→ **Work request**
If a record holds a picture, leave the picture out, but write out everything else exactly.

*** Opening Provided material ***

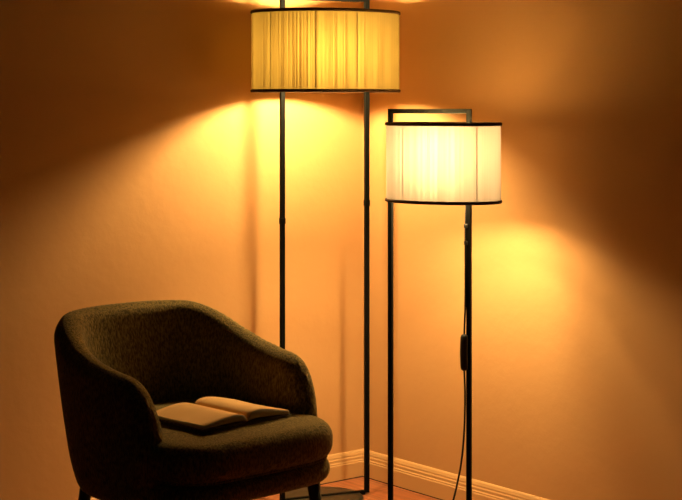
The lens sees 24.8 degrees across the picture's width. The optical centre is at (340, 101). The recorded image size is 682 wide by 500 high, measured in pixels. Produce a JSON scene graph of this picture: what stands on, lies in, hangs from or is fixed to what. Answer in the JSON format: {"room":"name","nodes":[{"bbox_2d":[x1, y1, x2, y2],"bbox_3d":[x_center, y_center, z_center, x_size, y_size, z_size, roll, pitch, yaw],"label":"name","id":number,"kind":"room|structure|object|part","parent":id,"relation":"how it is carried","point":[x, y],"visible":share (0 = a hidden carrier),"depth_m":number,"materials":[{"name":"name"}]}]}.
{"room":"living room","nodes":[
{"label":"living room","id":0,"kind":"room"},
{"bbox_2d":[0,0,362,499],"bbox_3d":[-1.708,-0.020,3.962,4.720,2.600,0.120,0,0,-39],"label":"wall","id":1,"kind":"structure","parent":0,"point":[140,161],"depth_m":4.80,"materials":[{"name":"paint"}]},
{"bbox_2d":[90,449,362,499],"bbox_3d":[-1.712,1.233,3.872,4.600,0.088,0.016,0,0,-39],"label":"baseboard","id":2,"kind":"structure","parent":1,"relation":"attached to","point":[344,465],"depth_m":5.25,"materials":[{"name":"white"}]},
{"bbox_2d":[320,476,361,484],"bbox_3d":[-1.711,1.278,3.871,4.600,0.003,0.018,0,0,-39],"label":"trim","id":3,"kind":"structure","parent":1,"relation":"attached to","point":[359,476],"depth_m":5.24,"materials":[{"name":"brown"}]},
{"bbox_2d":[253,477,438,499],"bbox_3d":[-0.267,1.305,2.170,4.720,0.050,4.720,0,0,-39],"label":"floor","id":4,"kind":"structure","parent":0,"point":[378,490],"depth_m":5.09,"materials":[{"name":"brown wood"}]},
{"bbox_2d":[54,300,332,499],"bbox_3d":[-0.392,0.915,4.003,0.605,0.733,0.675,0,0,-43],"label":"armchair","id":5,"kind":"object","parent":4,"relation":"on","point":[119,364],"visible":0.91,"depth_m":3.88,"materials":[{"name":"fabric"}]},
{"bbox_3d":[-0.676,1.114,4.027,0.079,0.334,0.035,0,0,-1],"label":"leg","id":6,"kind":"part","parent":5,"relation":"part of","materials":[{"name":"black wood"}]},
{"bbox_3d":[-0.360,0.933,3.969,0.556,0.060,0.566,0,0,-43],"label":"seat","id":7,"kind":"part","parent":5,"relation":"part of","materials":[{"name":"fabric"}]},
{"bbox_2d":[157,397,290,430],"bbox_3d":[-0.307,0.782,3.925,0.211,0.029,0.304,1,0,43],"label":"open book","id":8,"kind":"object","parent":5,"relation":"on","point":[207,413],"visible":0.98,"depth_m":3.88,"materials":[{"name":"paper"}]},
{"bbox_2d":[147,398,332,483],"bbox_3d":[-0.358,0.854,3.966,0.560,0.111,0.574,0,0,-43],"label":"seat cushion","id":9,"kind":"object","parent":5,"relation":"on","point":[297,445],"depth_m":3.75,"materials":[{"name":"fabric"}]},
{"bbox_3d":[-0.057,1.115,3.948,0.069,0.334,0.035,0,0,23],"label":"leg","id":10,"kind":"part","parent":5,"relation":"part of","materials":[{"name":"black wood"}]},
{"bbox_2d":[250,0,400,499],"bbox_3d":[-0.052,0.469,4.911,0.491,1.621,0.429,0,0,-23],"label":"floor lamp","id":11,"kind":"object","parent":4,"relation":"on","point":[295,50],"visible":0.99,"depth_m":4.75,"materials":[{"name":"beige fabric"}]},
{"bbox_3d":[-0.187,0.466,4.945,0.014,1.615,0.014,0,0,-23],"label":"post","id":12,"kind":"part","parent":11,"relation":"part of","materials":[{"name":"black metal"}]},
{"bbox_3d":[-0.061,1.275,4.995,0.268,0.010,0.268,0,0,-23],"label":"plate","id":13,"kind":"part","parent":11,"relation":"part of","materials":[{"name":"black metal"}]},
{"bbox_3d":[-0.047,-0.158,4.900,0.484,0.238,0.397,0,0,-28],"label":"lamp shade","id":14,"kind":"part","parent":11,"relation":"part of","materials":[{"name":"fabric"}]},
{"bbox_3d":[0.084,0.466,5.060,0.014,1.615,0.014,0,0,-23],"label":"post","id":15,"kind":"part","parent":11,"relation":"part of","materials":[{"name":"black metal"}]},
{"bbox_2d":[385,109,501,499],"bbox_3d":[0.394,0.650,4.286,0.306,1.260,0.884,0,0,-20],"label":"floor lamp","id":16,"kind":"object","parent":4,"relation":"on","point":[428,163],"visible":1,"depth_m":4.45,"materials":[{"name":"white fabric"}]},
{"bbox_3d":[0.147,0.647,4.610,0.014,1.254,0.014,0,0,26],"label":"post","id":17,"kind":"part","parent":16,"relation":"part of","materials":[{"name":"black metal"}]},
{"bbox_3d":[0.299,0.176,4.545,0.357,0.216,0.257,0,0,33],"label":"lamp shade","id":18,"kind":"part","parent":16,"relation":"part of","materials":[{"name":"white fabric"}]},
{"bbox_3d":[0.374,0.782,4.173,0.191,0.996,0.638,0,0,-18],"label":"power cord","id":19,"kind":"part","parent":16,"relation":"part of","materials":[{"name":"black rubber"}]},
{"bbox_2d":[460,334,467,370],"bbox_3d":[0.357,0.726,4.493,0.023,0.107,0.022,0,0,11],"label":"switch","id":20,"kind":"object","parent":16,"relation":"attached to","point":[464,337],"depth_m":4.48,"materials":[{"name":"black plastic"}]},
{"bbox_3d":[0.372,0.647,4.500,0.014,1.254,0.014,0,0,26],"label":"post","id":21,"kind":"part","parent":16,"relation":"part of","materials":[{"name":"black metal"}]},
{"bbox_2d":[363,0,681,499],"bbox_3d":[1.563,-0.020,3.564,0.120,2.600,4.600,0,0,-39],"label":"wall","id":22,"kind":"structure","parent":0,"point":[577,269],"depth_m":4.66,"materials":[{"name":"paint"}]},
{"bbox_2d":[362,476,442,499],"bbox_3d":[1.509,1.278,3.521,0.018,0.003,4.600,0,0,-39],"label":"trim","id":23,"kind":"structure","parent":22,"relation":"attached to","point":[362,476],"depth_m":5.11,"materials":[{"name":"brown"}]},
{"bbox_2d":[362,449,548,499],"bbox_3d":[1.510,1.233,3.522,0.016,0.088,4.600,0,0,-39],"label":"baseboard","id":24,"kind":"structure","parent":22,"relation":"attached to","point":[430,481],"depth_m":5.02,"materials":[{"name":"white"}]}
]}

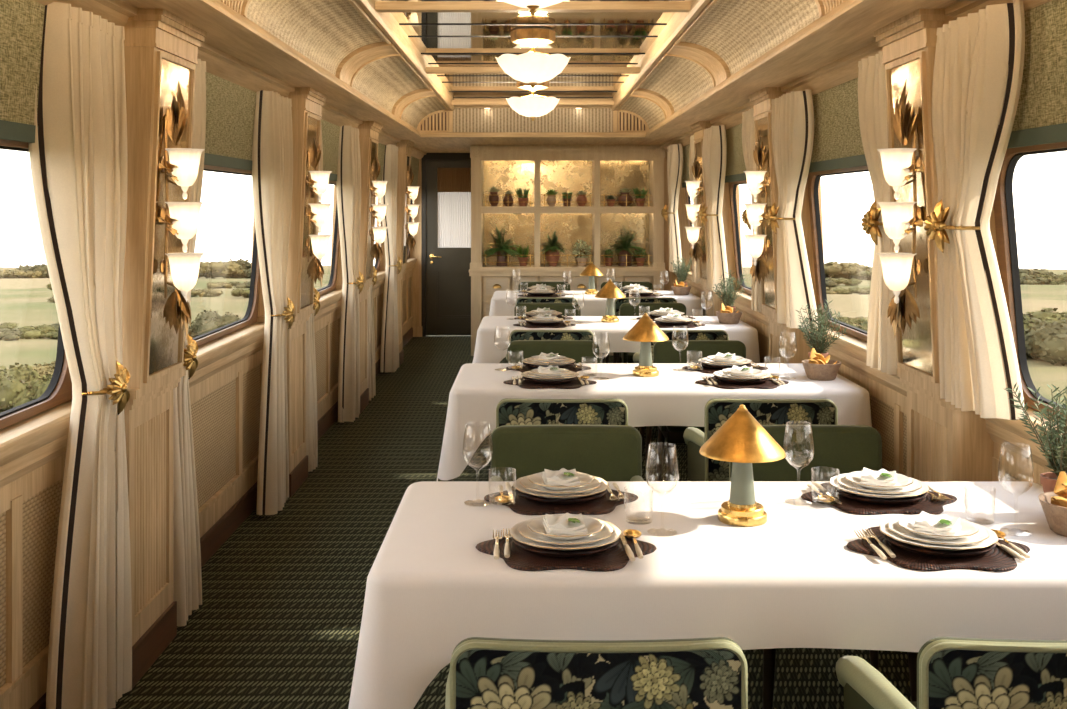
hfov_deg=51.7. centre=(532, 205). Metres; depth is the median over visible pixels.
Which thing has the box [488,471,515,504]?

*** Closing Provided material ***

→ **Written response**
The lens sees 24.8 degrees across the picture's width. The optical centre is at (340, 101). The recorded image size is 682 wide by 500 high, measured in pixels. Produce a JSON scene graph of this picture: what stands on, lies in, hangs from or is fixed to what. Answer in the JSON format: {"room":"name","nodes":[{"bbox_2d":[x1, y1, x2, y2],"bbox_3d":[x_center, y_center, z_center, x_size, y_size, z_size, roll, pitch, yaw],"label":"name","id":number,"kind":"room|structure|object|part","parent":id,"relation":"how it is carried","point":[x, y],"visible":share (0 = a hidden carrier),"depth_m":number,"materials":[{"name":"name"}]}]}.
{"room":"living room","nodes":[
{"label":"living room","id":0,"kind":"room"},
{"bbox_2d":[0,0,362,499],"bbox_3d":[-1.708,-0.020,3.962,4.720,2.600,0.120,0,0,-39],"label":"wall","id":1,"kind":"structure","parent":0,"point":[140,161],"depth_m":4.80,"materials":[{"name":"paint"}]},
{"bbox_2d":[90,449,362,499],"bbox_3d":[-1.712,1.233,3.872,4.600,0.088,0.016,0,0,-39],"label":"baseboard","id":2,"kind":"structure","parent":1,"relation":"attached to","point":[344,465],"depth_m":5.25,"materials":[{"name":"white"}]},
{"bbox_2d":[320,476,361,484],"bbox_3d":[-1.711,1.278,3.871,4.600,0.003,0.018,0,0,-39],"label":"trim","id":3,"kind":"structure","parent":1,"relation":"attached to","point":[359,476],"depth_m":5.24,"materials":[{"name":"brown"}]},
{"bbox_2d":[253,477,438,499],"bbox_3d":[-0.267,1.305,2.170,4.720,0.050,4.720,0,0,-39],"label":"floor","id":4,"kind":"structure","parent":0,"point":[378,490],"depth_m":5.09,"materials":[{"name":"brown wood"}]},
{"bbox_2d":[54,300,332,499],"bbox_3d":[-0.392,0.915,4.003,0.605,0.733,0.675,0,0,-43],"label":"armchair","id":5,"kind":"object","parent":4,"relation":"on","point":[119,364],"visible":0.91,"depth_m":3.88,"materials":[{"name":"fabric"}]},
{"bbox_3d":[-0.676,1.114,4.027,0.079,0.334,0.035,0,0,-1],"label":"leg","id":6,"kind":"part","parent":5,"relation":"part of","materials":[{"name":"black wood"}]},
{"bbox_3d":[-0.360,0.933,3.969,0.556,0.060,0.566,0,0,-43],"label":"seat","id":7,"kind":"part","parent":5,"relation":"part of","materials":[{"name":"fabric"}]},
{"bbox_2d":[157,397,290,430],"bbox_3d":[-0.307,0.782,3.925,0.211,0.029,0.304,1,0,43],"label":"open book","id":8,"kind":"object","parent":5,"relation":"on","point":[207,413],"visible":0.98,"depth_m":3.88,"materials":[{"name":"paper"}]},
{"bbox_2d":[147,398,332,483],"bbox_3d":[-0.358,0.854,3.966,0.560,0.111,0.574,0,0,-43],"label":"seat cushion","id":9,"kind":"object","parent":5,"relation":"on","point":[297,445],"depth_m":3.75,"materials":[{"name":"fabric"}]},
{"bbox_3d":[-0.057,1.115,3.948,0.069,0.334,0.035,0,0,23],"label":"leg","id":10,"kind":"part","parent":5,"relation":"part of","materials":[{"name":"black wood"}]},
{"bbox_2d":[250,0,400,499],"bbox_3d":[-0.052,0.469,4.911,0.491,1.621,0.429,0,0,-23],"label":"floor lamp","id":11,"kind":"object","parent":4,"relation":"on","point":[295,50],"visible":0.99,"depth_m":4.75,"materials":[{"name":"beige fabric"}]},
{"bbox_3d":[-0.187,0.466,4.945,0.014,1.615,0.014,0,0,-23],"label":"post","id":12,"kind":"part","parent":11,"relation":"part of","materials":[{"name":"black metal"}]},
{"bbox_3d":[-0.061,1.275,4.995,0.268,0.010,0.268,0,0,-23],"label":"plate","id":13,"kind":"part","parent":11,"relation":"part of","materials":[{"name":"black metal"}]},
{"bbox_3d":[-0.047,-0.158,4.900,0.484,0.238,0.397,0,0,-28],"label":"lamp shade","id":14,"kind":"part","parent":11,"relation":"part of","materials":[{"name":"fabric"}]},
{"bbox_3d":[0.084,0.466,5.060,0.014,1.615,0.014,0,0,-23],"label":"post","id":15,"kind":"part","parent":11,"relation":"part of","materials":[{"name":"black metal"}]},
{"bbox_2d":[385,109,501,499],"bbox_3d":[0.394,0.650,4.286,0.306,1.260,0.884,0,0,-20],"label":"floor lamp","id":16,"kind":"object","parent":4,"relation":"on","point":[428,163],"visible":1,"depth_m":4.45,"materials":[{"name":"white fabric"}]},
{"bbox_3d":[0.147,0.647,4.610,0.014,1.254,0.014,0,0,26],"label":"post","id":17,"kind":"part","parent":16,"relation":"part of","materials":[{"name":"black metal"}]},
{"bbox_3d":[0.299,0.176,4.545,0.357,0.216,0.257,0,0,33],"label":"lamp shade","id":18,"kind":"part","parent":16,"relation":"part of","materials":[{"name":"white fabric"}]},
{"bbox_3d":[0.374,0.782,4.173,0.191,0.996,0.638,0,0,-18],"label":"power cord","id":19,"kind":"part","parent":16,"relation":"part of","materials":[{"name":"black rubber"}]},
{"bbox_2d":[460,334,467,370],"bbox_3d":[0.357,0.726,4.493,0.023,0.107,0.022,0,0,11],"label":"switch","id":20,"kind":"object","parent":16,"relation":"attached to","point":[464,337],"depth_m":4.48,"materials":[{"name":"black plastic"}]},
{"bbox_3d":[0.372,0.647,4.500,0.014,1.254,0.014,0,0,26],"label":"post","id":21,"kind":"part","parent":16,"relation":"part of","materials":[{"name":"black metal"}]},
{"bbox_2d":[363,0,681,499],"bbox_3d":[1.563,-0.020,3.564,0.120,2.600,4.600,0,0,-39],"label":"wall","id":22,"kind":"structure","parent":0,"point":[577,269],"depth_m":4.66,"materials":[{"name":"paint"}]},
{"bbox_2d":[362,476,442,499],"bbox_3d":[1.509,1.278,3.521,0.018,0.003,4.600,0,0,-39],"label":"trim","id":23,"kind":"structure","parent":22,"relation":"attached to","point":[362,476],"depth_m":5.11,"materials":[{"name":"brown"}]},
{"bbox_2d":[362,449,548,499],"bbox_3d":[1.510,1.233,3.522,0.016,0.088,4.600,0,0,-39],"label":"baseboard","id":24,"kind":"structure","parent":22,"relation":"attached to","point":[430,481],"depth_m":5.02,"materials":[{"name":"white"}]}
]}

hfov_deg=51.7. centre=(532, 205). Metres; depth is the median over visible pixels.
Which thing has the box [488,471,515,504]?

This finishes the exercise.